Page:Revue des Deux Mondes - 1896 - tome 137.djvu/25

La bibliothèque libre.
Le texte de cette page a été corrigé et est conforme au fac-similé.

Il est naturel que personne n’ait songé à nous dire ce qu’étaient les courses de chevaux et de chars à Dougga : qui s’occupait de Dougga à ce moment ? Mais les choses devaient s’y passer en petit comme à Rome, et si nous voulons avoir une idée des fêtes auxquelles on assistait dans notre hippodrome, il suffit de se mettre devant les yeux celles qui se donnaient dans le grand cirque. Rien n’est plus facile ; il en est parlé un peu partout, mais nulle part peut-être d’une manière aussi intéressante et aussi vivante que dans une élégie qui fait partie des Amours d’Ovide. Voici comment la poésie légère a été amenée à s’occuper des jeux du cirque. C’étaient les seuls, à Rome, où les femmes n’étaient pas reléguées à une place spéciale et se mêlaient librement aux hommes ; et peut-être est-ce une des raisons de leur succès. Les femmes se montraient rarement en public ; dans les temples, sous les portiques, on ne les voyait qu’un moment ; au cirque, on pouvait passer de longues heures auprès d’elles ; les gens qui, comme Ovide, étaient en quête de bonnes fortunes, ne négligeaient pas une occasion si favorable. Il nous raconte qu’il n’a aucune passion pour les chevaux de noble race, mais que, voulant trouver le moyen de s’entretenir avec une jolie femme qu’il a remarquée, il l’a suivie au cirque. — Elle va regarder les jeux ; lui, la regardera ; de cette manière tous les deux jouiront de leur spectacle préféré[1]. — Il s’assied donc près d’elle, aussi près que possible ; et comme d’abord elle fait mine de s’éloigner, il lui fait observer qu’elle n’ira pas bien loin. Pour éviter les contestations, chaque place est marquée par une ligne tracée sur la pierre ; on ne peut pas la dépasser. À ce propos, il s’occupe des voisins ; il les surveille, il les prie de ne pas gêner la dame qu’il protège. Il veut qu’elle soit à son aise : sa robe est (un peu traînante, il s’empresse de la relever, ce qui lui donne l’occasion d’entrevoir un pied charmant,


Et, quand on voit le pied, la jambe se devine[2].

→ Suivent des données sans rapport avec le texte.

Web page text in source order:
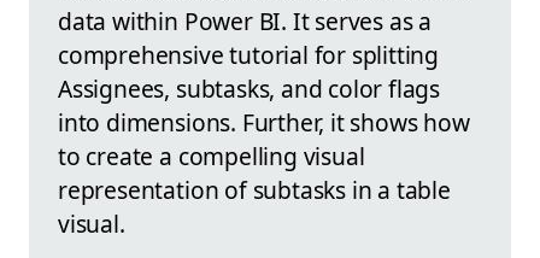
data within Power BI. It serves as a
comprehensive tutorial for splitting
Assignees, subtasks, and color flags
into dimensions. Further, it shows how
to create a compelling visual
representation of subtasks in a table
visual.
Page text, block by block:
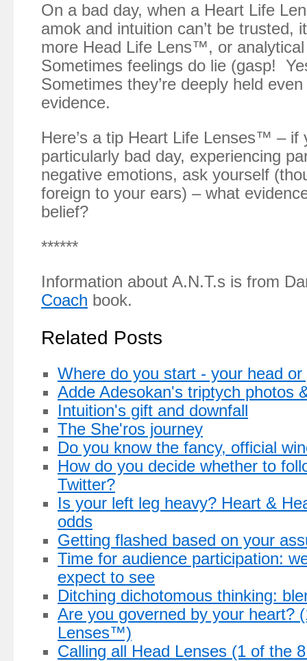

Le petit banc n’est pas encore en usage, mais Ovide fait remarquer à sa voisine qu’on a ménagé le long du gradin inférieur un rebord qui lui permet d’appuyer le bout de son pied. Il s’aperçoit qu’elle a chaud : le velum tendu au sommet de l’hippodrome ne défend qu’imparfaitement du soleil ; mais précisément il tient à la main le programme de la course, qu’on lui a sans doute remis à la porte, et il s’en sert pour l’éventer. Tout d’un coup le silence

  1. Tu ludos spectas, ego te ; spectemus uterque
    Quod juvat.
  2. Suspicor ex istis et cetera posse placere.